Retype the material, please. Every line must match.

_Working data_.
————

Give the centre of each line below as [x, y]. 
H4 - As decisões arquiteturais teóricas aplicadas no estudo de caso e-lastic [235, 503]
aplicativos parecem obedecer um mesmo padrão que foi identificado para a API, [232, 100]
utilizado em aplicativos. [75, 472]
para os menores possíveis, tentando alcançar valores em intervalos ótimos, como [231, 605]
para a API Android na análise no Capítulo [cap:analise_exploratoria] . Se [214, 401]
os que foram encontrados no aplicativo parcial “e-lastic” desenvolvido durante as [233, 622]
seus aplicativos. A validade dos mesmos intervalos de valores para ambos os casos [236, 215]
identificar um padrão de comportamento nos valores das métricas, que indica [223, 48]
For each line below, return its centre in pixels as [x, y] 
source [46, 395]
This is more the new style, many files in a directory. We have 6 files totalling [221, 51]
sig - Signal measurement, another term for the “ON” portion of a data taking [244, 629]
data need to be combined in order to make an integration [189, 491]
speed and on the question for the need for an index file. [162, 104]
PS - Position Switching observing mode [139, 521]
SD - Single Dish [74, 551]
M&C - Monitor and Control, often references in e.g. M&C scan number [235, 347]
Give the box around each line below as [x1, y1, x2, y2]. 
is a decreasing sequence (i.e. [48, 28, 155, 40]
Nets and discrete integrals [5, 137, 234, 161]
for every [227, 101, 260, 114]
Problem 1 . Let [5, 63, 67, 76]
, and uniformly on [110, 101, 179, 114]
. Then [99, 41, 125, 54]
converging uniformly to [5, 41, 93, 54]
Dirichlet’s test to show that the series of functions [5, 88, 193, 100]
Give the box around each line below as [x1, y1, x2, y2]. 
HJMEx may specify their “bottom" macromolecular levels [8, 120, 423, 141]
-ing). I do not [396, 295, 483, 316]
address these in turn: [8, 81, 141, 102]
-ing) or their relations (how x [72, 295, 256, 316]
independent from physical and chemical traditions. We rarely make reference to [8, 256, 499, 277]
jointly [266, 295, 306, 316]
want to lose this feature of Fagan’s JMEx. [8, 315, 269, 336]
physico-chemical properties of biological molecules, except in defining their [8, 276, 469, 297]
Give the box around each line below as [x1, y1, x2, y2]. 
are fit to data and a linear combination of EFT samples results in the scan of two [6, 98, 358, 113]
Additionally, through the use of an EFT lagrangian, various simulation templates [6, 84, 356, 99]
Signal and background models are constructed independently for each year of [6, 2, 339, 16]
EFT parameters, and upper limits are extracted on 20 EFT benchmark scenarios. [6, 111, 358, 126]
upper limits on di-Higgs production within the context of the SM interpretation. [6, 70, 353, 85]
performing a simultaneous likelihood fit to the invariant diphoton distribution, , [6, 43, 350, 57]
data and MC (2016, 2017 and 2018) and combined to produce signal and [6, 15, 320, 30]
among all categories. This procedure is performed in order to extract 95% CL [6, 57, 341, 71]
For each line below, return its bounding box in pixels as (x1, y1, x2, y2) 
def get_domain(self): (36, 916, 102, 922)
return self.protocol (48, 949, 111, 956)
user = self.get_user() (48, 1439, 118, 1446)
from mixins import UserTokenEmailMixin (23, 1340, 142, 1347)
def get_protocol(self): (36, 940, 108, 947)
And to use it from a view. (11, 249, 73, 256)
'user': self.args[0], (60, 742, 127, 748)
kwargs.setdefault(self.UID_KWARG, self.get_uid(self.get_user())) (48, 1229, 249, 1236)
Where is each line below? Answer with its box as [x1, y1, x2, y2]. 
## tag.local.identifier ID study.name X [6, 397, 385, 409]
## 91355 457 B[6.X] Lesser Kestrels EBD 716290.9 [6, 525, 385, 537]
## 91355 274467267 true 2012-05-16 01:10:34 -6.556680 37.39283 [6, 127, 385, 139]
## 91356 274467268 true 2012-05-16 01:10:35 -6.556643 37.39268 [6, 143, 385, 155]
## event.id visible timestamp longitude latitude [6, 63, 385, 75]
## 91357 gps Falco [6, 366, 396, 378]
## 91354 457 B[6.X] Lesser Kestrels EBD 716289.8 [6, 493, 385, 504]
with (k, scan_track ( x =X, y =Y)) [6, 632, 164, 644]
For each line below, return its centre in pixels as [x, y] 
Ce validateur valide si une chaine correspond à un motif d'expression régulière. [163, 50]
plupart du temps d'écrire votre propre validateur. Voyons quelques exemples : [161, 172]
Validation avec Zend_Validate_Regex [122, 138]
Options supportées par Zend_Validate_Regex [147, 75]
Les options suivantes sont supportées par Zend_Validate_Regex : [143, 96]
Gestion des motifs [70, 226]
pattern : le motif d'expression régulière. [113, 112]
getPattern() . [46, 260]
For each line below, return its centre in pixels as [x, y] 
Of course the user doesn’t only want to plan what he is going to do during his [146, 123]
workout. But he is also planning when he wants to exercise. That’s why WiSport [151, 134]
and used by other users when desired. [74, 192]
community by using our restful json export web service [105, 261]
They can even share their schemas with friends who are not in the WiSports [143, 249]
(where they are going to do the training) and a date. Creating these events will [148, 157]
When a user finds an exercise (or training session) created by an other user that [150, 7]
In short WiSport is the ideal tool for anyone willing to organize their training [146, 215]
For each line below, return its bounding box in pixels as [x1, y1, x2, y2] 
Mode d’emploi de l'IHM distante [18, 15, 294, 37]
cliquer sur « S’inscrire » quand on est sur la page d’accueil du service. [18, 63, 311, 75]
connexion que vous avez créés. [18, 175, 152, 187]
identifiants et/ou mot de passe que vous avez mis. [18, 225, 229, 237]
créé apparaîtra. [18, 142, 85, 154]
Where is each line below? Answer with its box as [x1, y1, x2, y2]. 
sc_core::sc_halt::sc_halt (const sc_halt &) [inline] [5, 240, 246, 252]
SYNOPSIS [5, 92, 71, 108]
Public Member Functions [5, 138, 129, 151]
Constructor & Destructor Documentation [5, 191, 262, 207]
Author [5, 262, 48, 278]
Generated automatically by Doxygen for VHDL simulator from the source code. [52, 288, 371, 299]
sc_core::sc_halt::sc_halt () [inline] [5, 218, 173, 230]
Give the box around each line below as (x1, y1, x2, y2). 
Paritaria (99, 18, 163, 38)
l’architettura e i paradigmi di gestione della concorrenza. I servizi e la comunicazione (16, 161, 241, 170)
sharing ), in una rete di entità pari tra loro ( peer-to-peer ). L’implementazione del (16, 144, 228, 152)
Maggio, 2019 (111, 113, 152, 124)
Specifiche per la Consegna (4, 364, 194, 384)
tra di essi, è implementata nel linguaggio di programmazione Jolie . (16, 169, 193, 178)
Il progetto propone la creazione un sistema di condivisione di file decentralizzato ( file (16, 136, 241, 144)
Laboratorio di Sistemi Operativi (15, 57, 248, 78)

————

_Answer for the task_.
Give the centre of each line below as [x, y]. 
H4 - As decisões arquiteturais teóricas aplicadas no estudo de caso e-lastic [235, 503]
aplicativos parecem obedecer um mesmo padrão que foi identificado para a API, [232, 100]
utilizado em aplicativos. [75, 472]
para os menores possíveis, tentando alcançar valores em intervalos ótimos, como [231, 605]
para a API Android na análise no Capítulo [cap:analise_exploratoria] . Se [214, 401]
os que foram encontrados no aplicativo parcial “e-lastic” desenvolvido durante as [233, 622]
seus aplicativos. A validade dos mesmos intervalos de valores para ambos os casos [236, 215]
identificar um padrão de comportamento nos valores das métricas, que indica [223, 48]
For each line below, return its centre in pixels as [x, y] 
source [46, 395]
This is more the new style, many files in a directory. We have 6 files totalling [221, 51]
sig - Signal measurement, another term for the “ON” portion of a data taking [244, 629]
data need to be combined in order to make an integration [189, 491]
speed and on the question for the need for an index file. [162, 104]
PS - Position Switching observing mode [139, 521]
SD - Single Dish [74, 551]
M&C - Monitor and Control, often references in e.g. M&C scan number [235, 347]
Give the box around each line below as [x1, y1, x2, y2]. 
is a decreasing sequence (i.e. [48, 28, 155, 40]
Nets and discrete integrals [5, 137, 234, 161]
for every [227, 101, 260, 114]
Problem 1 . Let [5, 63, 67, 76]
, and uniformly on [110, 101, 179, 114]
. Then [99, 41, 125, 54]
converging uniformly to [5, 41, 93, 54]
Dirichlet’s test to show that the series of functions [5, 88, 193, 100]
Give the box around each line below as [x1, y1, x2, y2]. 
HJMEx may specify their “bottom" macromolecular levels [8, 120, 423, 141]
-ing). I do not [396, 295, 483, 316]
address these in turn: [8, 81, 141, 102]
-ing) or their relations (how x [72, 295, 256, 316]
independent from physical and chemical traditions. We rarely make reference to [8, 256, 499, 277]
jointly [266, 295, 306, 316]
want to lose this feature of Fagan’s JMEx. [8, 315, 269, 336]
physico-chemical properties of biological molecules, except in defining their [8, 276, 469, 297]
Give the box around each line below as [x1, y1, x2, y2]. 
are fit to data and a linear combination of EFT samples results in the scan of two [6, 98, 358, 113]
Additionally, through the use of an EFT lagrangian, various simulation templates [6, 84, 356, 99]
Signal and background models are constructed independently for each year of [6, 2, 339, 16]
EFT parameters, and upper limits are extracted on 20 EFT benchmark scenarios. [6, 111, 358, 126]
upper limits on di-Higgs production within the context of the SM interpretation. [6, 70, 353, 85]
performing a simultaneous likelihood fit to the invariant diphoton distribution, , [6, 43, 350, 57]
data and MC (2016, 2017 and 2018) and combined to produce signal and [6, 15, 320, 30]
among all categories. This procedure is performed in order to extract 95% CL [6, 57, 341, 71]
For each line below, return its bounding box in pixels as (x1, y1, x2, y2) 
def get_domain(self): (36, 916, 102, 922)
return self.protocol (48, 949, 111, 956)
user = self.get_user() (48, 1439, 118, 1446)
from mixins import UserTokenEmailMixin (23, 1340, 142, 1347)
def get_protocol(self): (36, 940, 108, 947)
And to use it from a view. (11, 249, 73, 256)
'user': self.args[0], (60, 742, 127, 748)
kwargs.setdefault(self.UID_KWARG, self.get_uid(self.get_user())) (48, 1229, 249, 1236)
Where is each line below? Answer with its box as [x1, y1, x2, y2]. 
## tag.local.identifier ID study.name X [6, 397, 385, 409]
## 91355 457 B[6.X] Lesser Kestrels EBD 716290.9 [6, 525, 385, 537]
## 91355 274467267 true 2012-05-16 01:10:34 -6.556680 37.39283 [6, 127, 385, 139]
## 91356 274467268 true 2012-05-16 01:10:35 -6.556643 37.39268 [6, 143, 385, 155]
## event.id visible timestamp longitude latitude [6, 63, 385, 75]
## 91357 gps Falco [6, 366, 396, 378]
## 91354 457 B[6.X] Lesser Kestrels EBD 716289.8 [6, 493, 385, 504]
with (k, scan_track ( x =X, y =Y)) [6, 632, 164, 644]
For each line below, return its centre in pixels as [x, y] 
Ce validateur valide si une chaine correspond à un motif d'expression régulière. [163, 50]
plupart du temps d'écrire votre propre validateur. Voyons quelques exemples : [161, 172]
Validation avec Zend_Validate_Regex [122, 138]
Options supportées par Zend_Validate_Regex [147, 75]
Les options suivantes sont supportées par Zend_Validate_Regex : [143, 96]
Gestion des motifs [70, 226]
pattern : le motif d'expression régulière. [113, 112]
getPattern() . [46, 260]
For each line below, return its centre in pixels as [x, y] 
Of course the user doesn’t only want to plan what he is going to do during his [146, 123]
workout. But he is also planning when he wants to exercise. That’s why WiSport [151, 134]
and used by other users when desired. [74, 192]
community by using our restful json export web service [105, 261]
They can even share their schemas with friends who are not in the WiSports [143, 249]
(where they are going to do the training) and a date. Creating these events will [148, 157]
When a user finds an exercise (or training session) created by an other user that [150, 7]
In short WiSport is the ideal tool for anyone willing to organize their training [146, 215]
For each line below, return its bounding box in pixels as [x1, y1, x2, y2] 
Mode d’emploi de l'IHM distante [18, 15, 294, 37]
cliquer sur « S’inscrire » quand on est sur la page d’accueil du service. [18, 63, 311, 75]
connexion que vous avez créés. [18, 175, 152, 187]
identifiants et/ou mot de passe que vous avez mis. [18, 225, 229, 237]
créé apparaîtra. [18, 142, 85, 154]
Where is each line below? Answer with its box as [x1, y1, x2, y2]. 
sc_core::sc_halt::sc_halt (const sc_halt &) [inline] [5, 240, 246, 252]
SYNOPSIS [5, 92, 71, 108]
Public Member Functions [5, 138, 129, 151]
Constructor & Destructor Documentation [5, 191, 262, 207]
Author [5, 262, 48, 278]
Generated automatically by Doxygen for VHDL simulator from the source code. [52, 288, 371, 299]
sc_core::sc_halt::sc_halt () [inline] [5, 218, 173, 230]
Give the box around each line below as (x1, y1, x2, y2). 
Paritaria (99, 18, 163, 38)
l’architettura e i paradigmi di gestione della concorrenza. I servizi e la comunicazione (16, 161, 241, 170)
sharing ), in una rete di entità pari tra loro ( peer-to-peer ). L’implementazione del (16, 144, 228, 152)
Maggio, 2019 (111, 113, 152, 124)
Specifiche per la Consegna (4, 364, 194, 384)
tra di essi, è implementata nel linguaggio di programmazione Jolie . (16, 169, 193, 178)
Il progetto propone la creazione un sistema di condivisione di file decentralizzato ( file (16, 136, 241, 144)
Laboratorio di Sistemi Operativi (15, 57, 248, 78)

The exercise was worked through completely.